The value of $\sqrt {7 + \sqrt {7 - \sqrt {7 + \sqrt {7 - .....\infty } } } } $ is
A) $5$
B) $2$
C) $3$
D) $4$

Answer 1

Hint: Infinity is used to explain events that are boundless and limitless . If given any function which goes up to infinity then we take it as a variable. After taking it we arrange them and we cut small parts from its beginning then it cannot change its character.
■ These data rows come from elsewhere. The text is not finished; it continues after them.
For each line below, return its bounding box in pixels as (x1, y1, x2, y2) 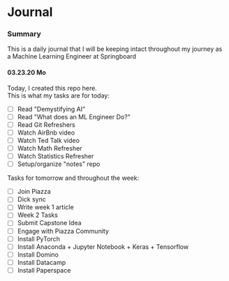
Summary (7, 29, 42, 39)
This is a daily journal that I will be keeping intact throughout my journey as (7, 45, 223, 53)
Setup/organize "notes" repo (17, 160, 101, 168)
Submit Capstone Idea (17, 219, 82, 227)
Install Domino (17, 250, 59, 259)
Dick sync (17, 195, 47, 204)
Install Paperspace (17, 266, 71, 274)
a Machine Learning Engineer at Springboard (7, 52, 136, 61)
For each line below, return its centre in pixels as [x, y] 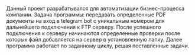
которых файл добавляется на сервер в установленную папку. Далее [94, 39]
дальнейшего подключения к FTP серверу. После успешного [84, 27]
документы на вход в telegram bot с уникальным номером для [85, 21]
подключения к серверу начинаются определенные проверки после [93, 33]
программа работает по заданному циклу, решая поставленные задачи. [98, 46]
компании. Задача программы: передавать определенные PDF [86, 15]
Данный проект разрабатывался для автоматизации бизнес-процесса [95, 8]
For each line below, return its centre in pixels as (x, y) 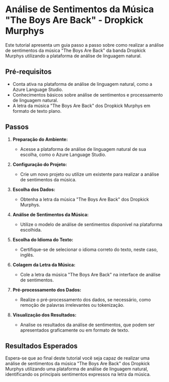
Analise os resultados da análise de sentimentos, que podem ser (88, 325)
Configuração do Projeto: (40, 164)
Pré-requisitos (29, 72)
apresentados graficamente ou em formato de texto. (75, 330)
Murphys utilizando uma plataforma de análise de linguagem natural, (77, 369)
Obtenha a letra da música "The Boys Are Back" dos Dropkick (85, 199)
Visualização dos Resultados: (45, 315)
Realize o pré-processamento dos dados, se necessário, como (85, 299)
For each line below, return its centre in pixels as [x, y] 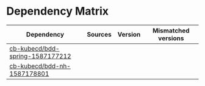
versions [171, 38]
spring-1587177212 [40, 56]
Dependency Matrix [57, 11]
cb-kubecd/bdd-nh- [40, 66]
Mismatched [171, 30]
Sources [99, 34]
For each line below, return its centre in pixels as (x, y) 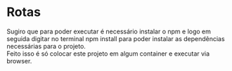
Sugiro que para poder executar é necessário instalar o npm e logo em (109, 31)
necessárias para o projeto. (46, 46)
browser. (19, 61)
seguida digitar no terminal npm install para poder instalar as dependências (116, 38)
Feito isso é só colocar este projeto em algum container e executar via (108, 54)
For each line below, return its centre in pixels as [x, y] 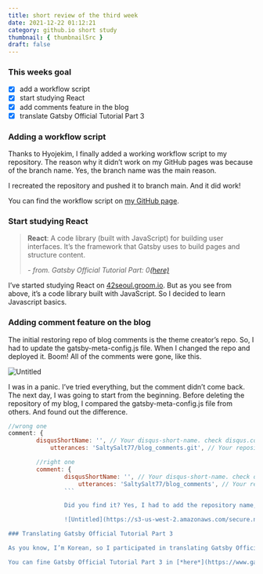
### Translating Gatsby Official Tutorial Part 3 [91, 534]
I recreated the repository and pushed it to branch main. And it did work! [124, 185]
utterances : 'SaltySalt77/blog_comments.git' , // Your [141, 448]
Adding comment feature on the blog [79, 323]
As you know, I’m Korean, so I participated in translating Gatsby [121, 548]
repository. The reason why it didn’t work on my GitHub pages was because [130, 162]
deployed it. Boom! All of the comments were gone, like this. [105, 356]
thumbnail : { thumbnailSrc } [56, 37]
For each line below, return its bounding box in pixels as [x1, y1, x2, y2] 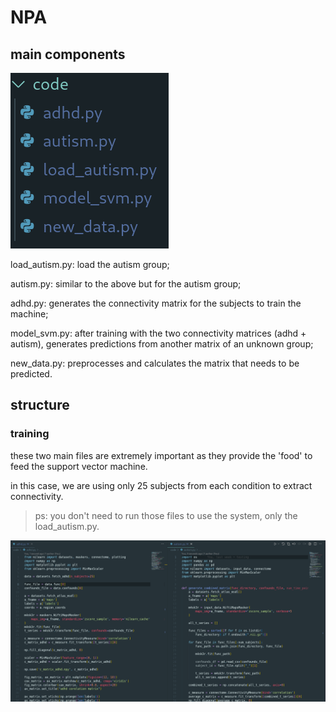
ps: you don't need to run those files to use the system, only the [34, 509, 298, 521]
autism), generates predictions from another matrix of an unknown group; [10, 338, 314, 350]
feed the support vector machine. [10, 460, 148, 472]
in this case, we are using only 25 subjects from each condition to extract [10, 479, 313, 491]
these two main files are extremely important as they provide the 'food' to [10, 449, 313, 461]
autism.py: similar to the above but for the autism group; [10, 278, 242, 290]
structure [10, 397, 70, 414]
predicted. [10, 368, 53, 380]
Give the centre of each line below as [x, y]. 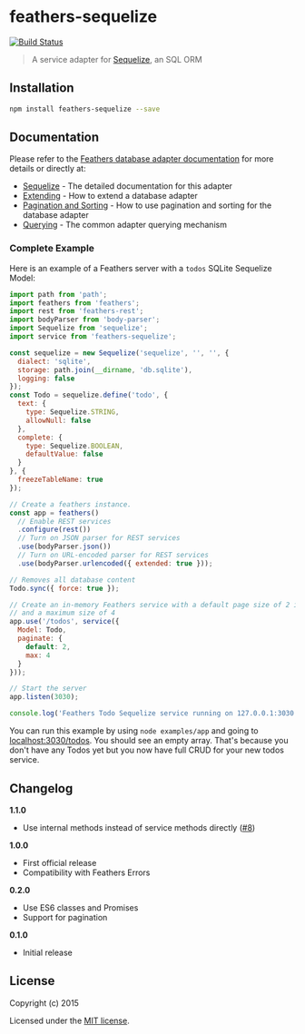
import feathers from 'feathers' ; [75, 303]
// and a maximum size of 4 [63, 613]
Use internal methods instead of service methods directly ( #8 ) [139, 827]
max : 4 [38, 655]
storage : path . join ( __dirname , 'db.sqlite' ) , [105, 369]
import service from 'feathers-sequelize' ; [93, 337]
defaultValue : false [64, 454]
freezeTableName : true [60, 480]
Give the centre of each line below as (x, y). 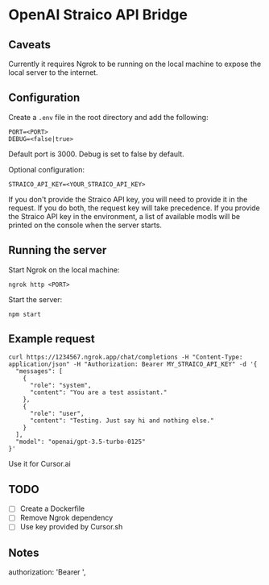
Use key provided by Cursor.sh (71, 527)
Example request (52, 339)
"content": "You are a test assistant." (98, 392)
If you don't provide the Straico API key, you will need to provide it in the (128, 199)
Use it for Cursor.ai (39, 464)
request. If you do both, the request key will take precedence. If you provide (134, 208)
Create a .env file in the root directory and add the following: (108, 117)
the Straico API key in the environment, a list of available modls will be (124, 216)

As example we take \[y = \sqrt {a + \sqrt {a + \sqrt {a + \sqrt {a + .... + \infty } } } } \] , if we cut first one term then the variable cannot change . We also write this as $y = \sqrt {a + y} $ and solve it to get the value .
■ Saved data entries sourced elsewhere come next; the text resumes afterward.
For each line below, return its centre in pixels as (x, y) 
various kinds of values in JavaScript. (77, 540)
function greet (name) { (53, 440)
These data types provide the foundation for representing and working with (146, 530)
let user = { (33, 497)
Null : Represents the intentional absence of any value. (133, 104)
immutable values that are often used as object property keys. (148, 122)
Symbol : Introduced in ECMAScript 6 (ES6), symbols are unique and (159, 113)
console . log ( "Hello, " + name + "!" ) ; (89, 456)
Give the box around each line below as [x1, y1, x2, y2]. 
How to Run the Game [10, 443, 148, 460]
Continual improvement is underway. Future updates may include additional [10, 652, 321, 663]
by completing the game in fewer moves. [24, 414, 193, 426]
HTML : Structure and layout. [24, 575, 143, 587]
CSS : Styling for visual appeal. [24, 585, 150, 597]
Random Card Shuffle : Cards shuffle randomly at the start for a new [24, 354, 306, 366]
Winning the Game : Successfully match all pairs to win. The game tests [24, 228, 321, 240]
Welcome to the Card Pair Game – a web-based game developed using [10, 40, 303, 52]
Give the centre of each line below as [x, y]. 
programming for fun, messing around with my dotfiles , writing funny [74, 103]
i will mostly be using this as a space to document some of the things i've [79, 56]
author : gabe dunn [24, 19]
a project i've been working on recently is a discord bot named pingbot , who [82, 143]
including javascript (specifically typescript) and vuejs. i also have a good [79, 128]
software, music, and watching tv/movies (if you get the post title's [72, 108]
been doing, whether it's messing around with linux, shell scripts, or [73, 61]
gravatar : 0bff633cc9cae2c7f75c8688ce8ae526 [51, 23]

Complete step by step answer:
First we take the given data i.e., $\sqrt {7 + \sqrt {7 - \sqrt {7 + \sqrt {7 - .....\infty } } } } $
Find the value of this function one by one , that is not possible so we can take $x = \sqrt {7 + \sqrt {7 - \sqrt {7 + \sqrt {7 - .....\infty } } } } $
Now $x = \sqrt {7 + \sqrt {7 - \sqrt {7 + \sqrt {7 - .....\infty } } } } $
Since $x = \sqrt {7 + \sqrt {7 - \sqrt {7 + \sqrt {7 - .....\infty } } } } $ then if we put this after two term that again same because this function goes up to infinity .
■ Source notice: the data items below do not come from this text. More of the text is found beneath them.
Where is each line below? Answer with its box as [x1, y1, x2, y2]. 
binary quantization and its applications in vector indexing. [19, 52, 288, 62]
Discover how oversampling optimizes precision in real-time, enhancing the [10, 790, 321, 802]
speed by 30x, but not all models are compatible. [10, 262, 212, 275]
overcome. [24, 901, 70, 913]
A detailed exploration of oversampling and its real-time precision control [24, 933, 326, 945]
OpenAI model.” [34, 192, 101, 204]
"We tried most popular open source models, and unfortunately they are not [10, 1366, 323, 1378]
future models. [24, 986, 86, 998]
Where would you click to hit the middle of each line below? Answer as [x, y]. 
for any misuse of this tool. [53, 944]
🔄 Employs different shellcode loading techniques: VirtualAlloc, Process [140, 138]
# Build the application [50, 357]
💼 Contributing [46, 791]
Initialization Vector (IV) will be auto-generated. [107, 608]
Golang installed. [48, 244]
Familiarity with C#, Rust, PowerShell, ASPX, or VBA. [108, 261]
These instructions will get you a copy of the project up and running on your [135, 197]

$ \Rightarrow x = \sqrt {7 + \sqrt {7 - x} } $
Squaring both sides of the above equation and we get
$ \Rightarrow {x^2} = 7 + \sqrt {7 - x} $
$ \Rightarrow {x^2} - 7 = \sqrt {7 - x} $
Again take square both sides of the above equation and we get
$ \Rightarrow {\left( {{x^2} - 7} \right)^2} = 7 - x$
Use the formula of ${(a - b)^2} = {a^2} - 2ab + {b^2}$ in the above equation and we get
$ \Rightarrow {x^4} - 14{x^2} + 49 - 7 + x = 0$
$ \Rightarrow {x^4} - 14{x^2} + x + 42 = 0$
Use vanishing method in above equation and we get
$ \Rightarrow {x^3}(x - 3) + 3{x^2}(x - 3) - 5x(x - 3) - 14(x - 3) = 0$
$ \Rightarrow (x - 3)({x^3} + 3{x^2} - 5x - 14) = 0$
Again use vanishing method in the above equation and we get
$ \Rightarrow (x - 3)\{ {x^2}(x + 2) + x(x + 2) - 7(x + 2)\} = 0$
$ \Rightarrow (x - 3)(x + 2)({x^2} + x - 7) = 0$
If any product of some function or polynomial equal to zero then we know any one of them equal zero
Use this in the above equation and we get
$ \Rightarrow x - 3 = 0$ or $x + 2 = 0$ or ${x^2} + x - 7 = 0$
Use the formula of Sridhar acharya in above quadratic formula and we get
$ \Rightarrow x = 3$ or $x = - 2$ or $x = \dfrac{{ - 1 \pm \sqrt {{1^2} - 4 \times 1 \times ( - 7)} }}{{2 \times 1}}$
$ \Rightarrow x = 3$ or $x = - 2$ or $x = \dfrac{{ - 1 \pm \sqrt {29} }}{2}$
$ \Rightarrow x = 3$ or $x = - 2$ or $x = \dfrac{{ - 1 + \sqrt {29} }}{2},\dfrac{{ - 1 - \sqrt {29} }}{2}$
We take $x = \sqrt {7 + \sqrt {7 - \sqrt {7 + \sqrt {7 - .....\infty } } } } $ , then we know the value of $x$ is always greater than $\sqrt 7 $ i.e., $x > \sqrt 7 $ .
From above condition we get the value of $x = 3$
$\therefore $ $x=3$. So, Option (C) is correct .

Note:
Formula of Shridhar Acharya for quadratic equation is $x = \dfrac{{ - b \pm \sqrt {{b^2} - 4ac} }}{{2a}}$ , where the quadratic equation is $a{x^2} + bx + c = 0$ . It is also known as the quadratic equation . Vanishing method is a popular method to solve the higher degree polynomial . A constant value like $a$ which satisfies the equation then we take common $(x - a)$ from the given polynomial.